> Description of the task: Everything from the line containing "cake dance together in a dessert that" through the final line of the entries below should be repeated exactly, and nothing else.

> Dataset records:

-------

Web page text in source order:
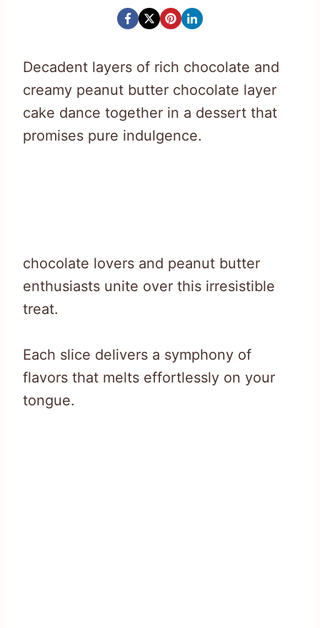
Decadent layers of rich chocolate and
creamy peanut butter chocolate layer
cake dance together in a dessert that
promises pure indulgence.
chocolate lovers and peanut butter
enthusiasts unite over this irresistible
treat.
Each slice delivers a symphony of
flavors that melts effortlessly on your
tongue.

-------

> Answer area:
cake dance together in a dessert that
promises pure indulgence.
chocolate lovers and peanut butter
enthusiasts unite over this irresistible
treat.
Each slice delivers a symphony of
flavors that melts effortlessly on your
tongue.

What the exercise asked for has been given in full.